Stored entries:
━━━

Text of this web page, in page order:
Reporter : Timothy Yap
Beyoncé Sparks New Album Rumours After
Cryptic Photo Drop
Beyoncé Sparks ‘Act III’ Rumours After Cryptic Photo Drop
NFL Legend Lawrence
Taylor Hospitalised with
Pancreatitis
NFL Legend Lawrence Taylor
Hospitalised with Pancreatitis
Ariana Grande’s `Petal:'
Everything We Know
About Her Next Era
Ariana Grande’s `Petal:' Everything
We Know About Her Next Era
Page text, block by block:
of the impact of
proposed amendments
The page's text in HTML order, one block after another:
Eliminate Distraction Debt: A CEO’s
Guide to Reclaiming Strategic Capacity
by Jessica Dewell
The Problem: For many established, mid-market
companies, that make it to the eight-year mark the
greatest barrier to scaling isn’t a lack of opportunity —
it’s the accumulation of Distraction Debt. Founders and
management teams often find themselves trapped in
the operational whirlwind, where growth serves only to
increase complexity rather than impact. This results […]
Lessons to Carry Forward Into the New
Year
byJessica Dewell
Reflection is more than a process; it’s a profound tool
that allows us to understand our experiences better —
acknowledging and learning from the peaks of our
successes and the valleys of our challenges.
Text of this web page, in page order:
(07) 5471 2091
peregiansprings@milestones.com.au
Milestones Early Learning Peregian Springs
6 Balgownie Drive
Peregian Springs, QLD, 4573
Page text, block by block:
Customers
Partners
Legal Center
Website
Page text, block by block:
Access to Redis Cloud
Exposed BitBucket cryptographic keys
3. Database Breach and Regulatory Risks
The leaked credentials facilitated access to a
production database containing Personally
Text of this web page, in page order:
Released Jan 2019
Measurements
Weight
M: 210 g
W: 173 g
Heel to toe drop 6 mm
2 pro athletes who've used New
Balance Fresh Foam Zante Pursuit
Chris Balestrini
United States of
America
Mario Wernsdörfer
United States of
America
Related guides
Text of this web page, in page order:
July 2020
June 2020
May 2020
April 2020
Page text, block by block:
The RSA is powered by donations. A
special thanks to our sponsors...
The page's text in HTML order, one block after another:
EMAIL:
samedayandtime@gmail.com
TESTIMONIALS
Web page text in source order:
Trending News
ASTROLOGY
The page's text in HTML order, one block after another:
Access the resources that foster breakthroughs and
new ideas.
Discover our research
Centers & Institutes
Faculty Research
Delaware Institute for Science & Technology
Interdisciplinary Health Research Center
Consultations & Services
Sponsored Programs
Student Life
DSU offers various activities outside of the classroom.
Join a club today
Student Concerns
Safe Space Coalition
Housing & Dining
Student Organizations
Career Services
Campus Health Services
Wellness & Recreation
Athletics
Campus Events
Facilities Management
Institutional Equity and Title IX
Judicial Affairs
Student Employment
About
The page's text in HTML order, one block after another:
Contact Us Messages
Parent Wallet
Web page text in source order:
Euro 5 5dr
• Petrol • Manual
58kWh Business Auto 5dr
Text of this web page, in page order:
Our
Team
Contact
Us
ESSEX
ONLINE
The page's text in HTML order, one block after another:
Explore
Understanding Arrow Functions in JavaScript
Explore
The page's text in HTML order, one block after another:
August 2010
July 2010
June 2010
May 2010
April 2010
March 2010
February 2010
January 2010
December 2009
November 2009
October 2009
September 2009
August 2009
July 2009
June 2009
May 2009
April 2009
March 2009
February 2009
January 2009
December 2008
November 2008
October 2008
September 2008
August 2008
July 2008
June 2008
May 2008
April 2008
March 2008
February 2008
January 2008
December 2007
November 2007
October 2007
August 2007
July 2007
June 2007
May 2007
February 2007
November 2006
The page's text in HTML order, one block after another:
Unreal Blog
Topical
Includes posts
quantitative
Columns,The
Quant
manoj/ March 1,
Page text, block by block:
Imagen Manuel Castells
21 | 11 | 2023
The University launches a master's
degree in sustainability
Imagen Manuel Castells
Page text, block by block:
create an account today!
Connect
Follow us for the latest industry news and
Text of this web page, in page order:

━━━

What you should do:
Set down all of the entries again, keeping every line exactly as it is.

Result of the task:
Text of this web page, in page order:
Reporter : Timothy Yap
Beyoncé Sparks New Album Rumours After
Cryptic Photo Drop
Beyoncé Sparks ‘Act III’ Rumours After Cryptic Photo Drop
NFL Legend Lawrence
Taylor Hospitalised with
Pancreatitis
NFL Legend Lawrence Taylor
Hospitalised with Pancreatitis
Ariana Grande’s `Petal:'
Everything We Know
About Her Next Era
Ariana Grande’s `Petal:' Everything
We Know About Her Next Era
Page text, block by block:
of the impact of
proposed amendments
The page's text in HTML order, one block after another:
Eliminate Distraction Debt: A CEO’s
Guide to Reclaiming Strategic Capacity
by Jessica Dewell
The Problem: For many established, mid-market
companies, that make it to the eight-year mark the
greatest barrier to scaling isn’t a lack of opportunity —
it’s the accumulation of Distraction Debt. Founders and
management teams often find themselves trapped in
the operational whirlwind, where growth serves only to
increase complexity rather than impact. This results […]
Lessons to Carry Forward Into the New
Year
byJessica Dewell
Reflection is more than a process; it’s a profound tool
that allows us to understand our experiences better —
acknowledging and learning from the peaks of our
successes and the valleys of our challenges.
Text of this web page, in page order:
(07) 5471 2091
peregiansprings@milestones.com.au
Milestones Early Learning Peregian Springs
6 Balgownie Drive
Peregian Springs, QLD, 4573
Page text, block by block:
Customers
Partners
Legal Center
Website
Page text, block by block:
Access to Redis Cloud
Exposed BitBucket cryptographic keys
3. Database Breach and Regulatory Risks
The leaked credentials facilitated access to a
production database containing Personally
Text of this web page, in page order:
Released Jan 2019
Measurements
Weight
M: 210 g
W: 173 g
Heel to toe drop 6 mm
2 pro athletes who've used New
Balance Fresh Foam Zante Pursuit
Chris Balestrini
United States of
America
Mario Wernsdörfer
United States of
America
Related guides
Text of this web page, in page order:
July 2020
June 2020
May 2020
April 2020
Page text, block by block:
The RSA is powered by donations. A
special thanks to our sponsors...
The page's text in HTML order, one block after another:
EMAIL:
samedayandtime@gmail.com
TESTIMONIALS
Web page text in source order:
Trending News
ASTROLOGY
The page's text in HTML order, one block after another:
Access the resources that foster breakthroughs and
new ideas.
Discover our research
Centers & Institutes
Faculty Research
Delaware Institute for Science & Technology
Interdisciplinary Health Research Center
Consultations & Services
Sponsored Programs
Student Life
DSU offers various activities outside of the classroom.
Join a club today
Student Concerns
Safe Space Coalition
Housing & Dining
Student Organizations
Career Services
Campus Health Services
Wellness & Recreation
Athletics
Campus Events
Facilities Management
Institutional Equity and Title IX
Judicial Affairs
Student Employment
About
The page's text in HTML order, one block after another:
Contact Us Messages
Parent Wallet
Web page text in source order:
Euro 5 5dr
• Petrol • Manual
58kWh Business Auto 5dr
Text of this web page, in page order:
Our
Team
Contact
Us
ESSEX
ONLINE
The page's text in HTML order, one block after another:
Explore
Understanding Arrow Functions in JavaScript
Explore
The page's text in HTML order, one block after another:
August 2010
July 2010
June 2010
May 2010
April 2010
March 2010
February 2010
January 2010
December 2009
November 2009
October 2009
September 2009
August 2009
July 2009
June 2009
May 2009
April 2009
March 2009
February 2009
January 2009
December 2008
November 2008
October 2008
September 2008
August 2008
July 2008
June 2008
May 2008
April 2008
March 2008
February 2008
January 2008
December 2007
November 2007
October 2007
August 2007
July 2007
June 2007
May 2007
February 2007
November 2006
The page's text in HTML order, one block after another:
Unreal Blog
Topical
Includes posts
quantitative
Columns,The
Quant
manoj/ March 1,
Page text, block by block:
Imagen Manuel Castells
21 | 11 | 2023
The University launches a master's
degree in sustainability
Imagen Manuel Castells
Page text, block by block:
create an account today!
Connect
Follow us for the latest industry news and
Text of this web page, in page order:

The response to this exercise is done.